Do you understand Mária Bartuszová’s art better than children do?

Untitled (1986) by Maria Bartuszova - Michael Brzezinski
Untitled (1986) by Maria Bartuszova - Michael Brzezinski

When someone looks at a 20th-century artwork and says “that could be done by a five-year-old”, they’re trying to hide a fear: that an adult is supposed to interpret art, but here they don’t know how. Mária Bartuszová’s plaster sculptures, which dominate this absorbing Tate Modern survey, prick up, then refuse to assuage that very anxiety. It may even be, they whisper, that interpretation isn’t what you need.

Bartuszová worked from the early 1960s to the late 1980s in Czechoslovakia. Her pieces tend to be white, smooth and rounded; many resemble eggs or water-drops. The plaster works, which predominate here, were made through one of two processes: “gravistimulation”, filling (say) a balloon then letting it hang and stretch, or “pneumatic casting”, pouring plaster over the same – then (in either case) removing the inflated skin. The latter way leads to bewitching beauty: we see hollow objects with surfaces missing and shadowy voids revealed.

Bartuszová spoke of “nature”, “germination” and “cells” as her governing metaphors. But these don’t amount to intentions, and – since her works are often titled Untitled – the show can be challenging. A sinuous form entwined with a rock, or an ovoid bound in a web of string, can flicker between opposite moods: now they seem to speak of constriction, now of serenity. Large plaster sheets with slits in their centre suggest both violence and calm release: unmaking and making at once. The Tate’s curators have allowed these complexities to emerge; nearly all of the plinths in the centre contain a work in aluminium or bronze, which, against its smooth white siblings, adds further contrasts of light and line.

Sometimes it’s all too elusive, and you’re stuck with opacity: for all the charms of Bartuszová’s plasters, her aluminium reliefs are just inert. Still, that has always been the risk and reward of abstraction: it refuses to correspond easily to fruit bowls, or trees, or aristocrats. You won’t be fed subjects here; you must learn to see feelingly.

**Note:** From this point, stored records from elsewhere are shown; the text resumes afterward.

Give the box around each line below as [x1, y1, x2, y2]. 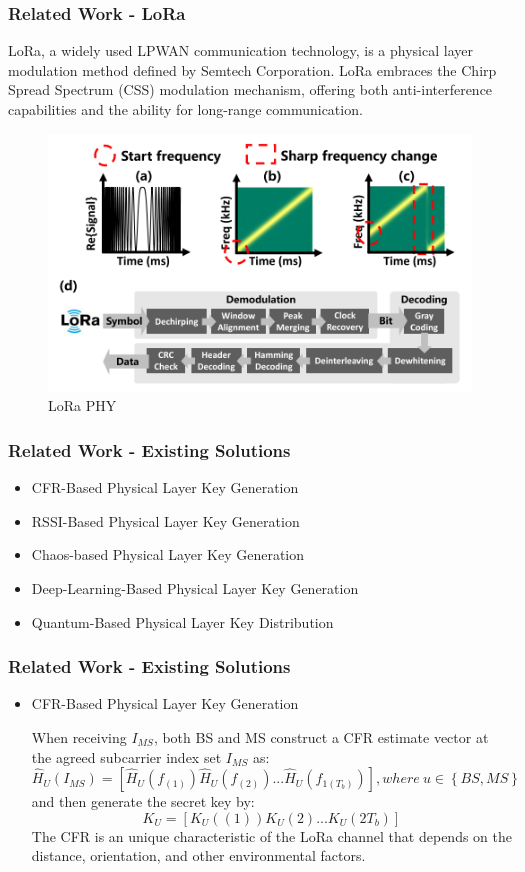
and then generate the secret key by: [31, 791, 255, 812]
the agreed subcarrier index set [31, 746, 222, 767]
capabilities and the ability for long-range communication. [8, 99, 363, 119]
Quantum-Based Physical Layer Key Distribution [31, 611, 334, 632]
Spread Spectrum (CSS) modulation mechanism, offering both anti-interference [8, 79, 493, 100]
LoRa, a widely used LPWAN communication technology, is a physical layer [8, 40, 473, 61]
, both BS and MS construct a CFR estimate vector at [153, 726, 489, 747]
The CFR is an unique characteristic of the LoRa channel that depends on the [31, 825, 512, 846]

That’s the other reason adults look at art and brandish the “childishness” metaphor: children, they worry, might be able to grasp abstraction better than them. Bartuszová worked with kids throughout her career; she made “haptic sculptures” for the blind to play with, and designed playground furniture. She even cast a bronze fountain for the Institute of Physically Disabled Children in Košice, which you can see in a photograph. It’s elegantly distended, a lovely polished mystery; you can imagine an adult approving, then asking what idea it represents. Those children, meanwhile, offered their feelings. They said it reminded them of tears.